How do reviews on the Internet affect the restaurant’s revenue?
American economists have found that raising the restaurant’s rating even by a half a point on a five-point scale significantly increases the number of visitors.
This is what every restaurateur (and even more widely: any business owner in the service sector) knew even before the Internet era: bad reviews reduce the number of customers and reduce the amount of revenue, and good reviews – vice versa.
However, not all owners of such businesses today realize how important the ranking of a place among Internet users is for the success of an enterprise.
Nowadays, when, when thanks to technology, everyone can become a critic, ratings have become more important than ever.
The work of two Californian economists, Michael Anderson and Jeremy Magruder, published in the September issue of Economic Journal, is the first attempt to trace the relationship between the Internet rating and the decision to buy or visit a place.
Scientists investigated the attendance of 300 restaurants in San Francisco and compared it with the ratings of these places.
It turned out that the improvement in the rating even by half a point (on a five-point scale) increases the attendance of the restaurant during peak hours, that is, starting at 7 in the evening. So, if before the increase in the rating of places in the restaurant was not in 30% of cases, after – already in 49%.
This increase was in no way connected with changes in the menu, improvement of the quality of food or service, the scientists note:
The results of this study show that, although social networks can directly return investments to restaurateurs, they nevertheless play an increasingly important role as consumers judge them about the quality of goods and services.
It is worth noting that the study has a certain amount of error due to the fact that the points on Yelp.com are rounded off. Thus, a restaurant with a rating of 3.74 will be rated at 3.5 points, and those who score 3.76 will be at 4, although there will be practically no difference between them.
However, scientists note, changes in consumer preferences occur even when the quality of food and service does not change. The effect of the rating is even stronger when it is problematic to find information about the place in places.
The researchers considered the question of the reliability of ratings:
Of course, in such a situation, restaurateurs have an incentive to independently influence the rating and leave fake reviews on the site. However, Yelp.com has a wide range of tools to verify such fraud.
Nevertheless, if you look at other appraisal services, including in Russia, we will encounter the fact that restaurateurs and owners of other businesses in the service sector strive to influence the Internet ratings.
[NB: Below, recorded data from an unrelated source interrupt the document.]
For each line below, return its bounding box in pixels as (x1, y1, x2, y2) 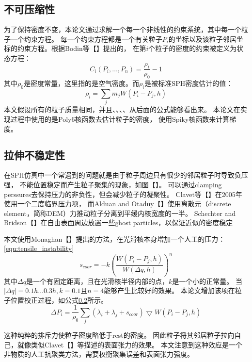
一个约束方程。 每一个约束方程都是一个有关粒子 (10, 33, 162, 44)
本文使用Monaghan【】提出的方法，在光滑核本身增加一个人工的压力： (4, 233, 225, 244)
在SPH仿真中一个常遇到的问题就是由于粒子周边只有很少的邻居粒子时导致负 (4, 170, 241, 180)
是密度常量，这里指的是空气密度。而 (23, 78, 139, 88)
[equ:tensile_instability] (4, 243, 74, 253)
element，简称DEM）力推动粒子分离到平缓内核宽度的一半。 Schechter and (4, 208, 236, 218)
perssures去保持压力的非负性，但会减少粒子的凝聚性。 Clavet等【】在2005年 (4, 189, 242, 199)
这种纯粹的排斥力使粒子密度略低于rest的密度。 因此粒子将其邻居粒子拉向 (4, 330, 235, 340)
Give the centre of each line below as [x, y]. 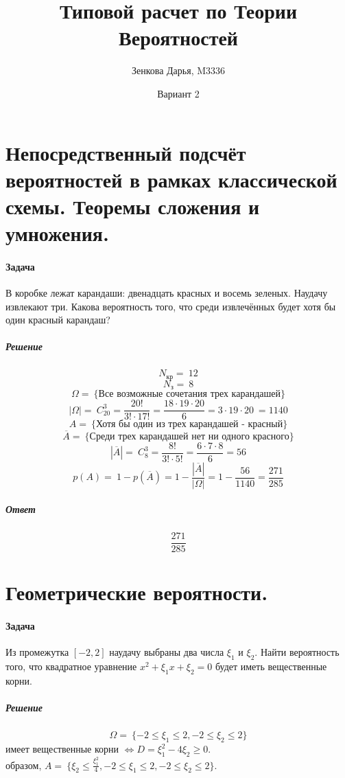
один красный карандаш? [58, 320]
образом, [24, 765]
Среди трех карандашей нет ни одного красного [189, 436]
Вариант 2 [178, 93]
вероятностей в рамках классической [171, 179]
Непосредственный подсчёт [126, 152]
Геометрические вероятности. [137, 592]
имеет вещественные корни [62, 749]
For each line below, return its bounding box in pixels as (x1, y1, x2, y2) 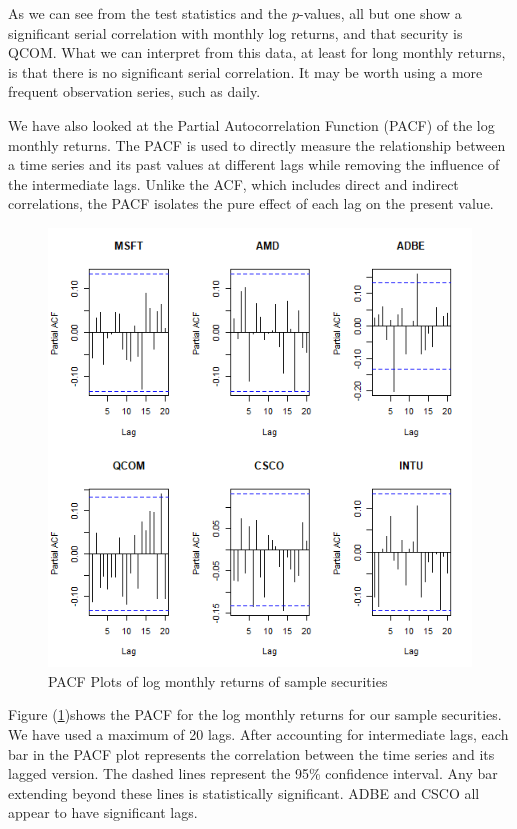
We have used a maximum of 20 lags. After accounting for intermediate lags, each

There are known precedents when bots left many positive reviews of a particular place or company in order to raise it to a higher position in the top. Often we can encounter examples of such reviews on the site of the Afisha magazine, in Yandex.Market.
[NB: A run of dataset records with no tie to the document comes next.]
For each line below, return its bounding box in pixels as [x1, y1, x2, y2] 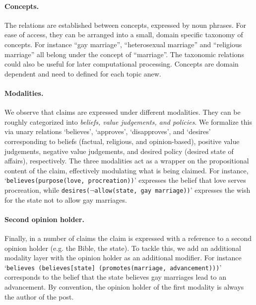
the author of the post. [4, 291, 74, 302]
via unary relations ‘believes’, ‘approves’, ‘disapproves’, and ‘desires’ [4, 126, 211, 137]
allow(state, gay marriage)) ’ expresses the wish [94, 184, 251, 195]
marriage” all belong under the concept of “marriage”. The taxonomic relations [4, 49, 244, 59]
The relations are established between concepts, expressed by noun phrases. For [4, 19, 247, 30]
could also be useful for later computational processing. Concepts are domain [4, 59, 239, 69]
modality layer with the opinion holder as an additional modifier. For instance [4, 252, 242, 263]
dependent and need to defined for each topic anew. [4, 68, 161, 78]

As a rule, business owners who use these tricks do not think too much about making their reviews realistic. The reviews are usually of the same type and appear in large numbers in a short period of time. Users who leave them, as a rule, are registered on the service recently, they have no reviews of other places. Often they don’t even have a userpic.
Some services have already begun to deal with fake reviews. So, TripAdvisor marks with a red flag the names of those hotels for which a suspiciously large number of rave reviews appear.
According to the company Gartner, by 2014 about 10-15% of all reviews posted on social networks will be fake.
Social networks themselves begin to slowly but surely fight this. So, Facebook in September 2012 strengthened its automated system aimed at the removal of dubious likes.
Note that, until gaining control over fake tags, about 1% of all likes were removed as dubious.
Scientists are trying to create their own systems that would distinguish fake reviews from real ones. So, in 2011, researchers at Cornell University in the United States created a similar algorithm. True, it was tested only on reviews of 20 hotels in Chicago, but calculated the fake in almost 90% of cases. After studying a lot of reviews, scientists have found out which words are often found in fake reviews and very rarely appear in real ones. Based on this, the system was developed.
This method, with all its high efficiency, in my opinion, is rather flawed. In my review, I have the legal right to use any words without fear that the review will be absorbed by the spam filter. The widespread introduction of such a system could be useful with a certain refinement of it. For example, it would be worthwhile to teach the system to recognize avatars, track the date a user is registered on the site and his other, in addition to this review, activity on the service.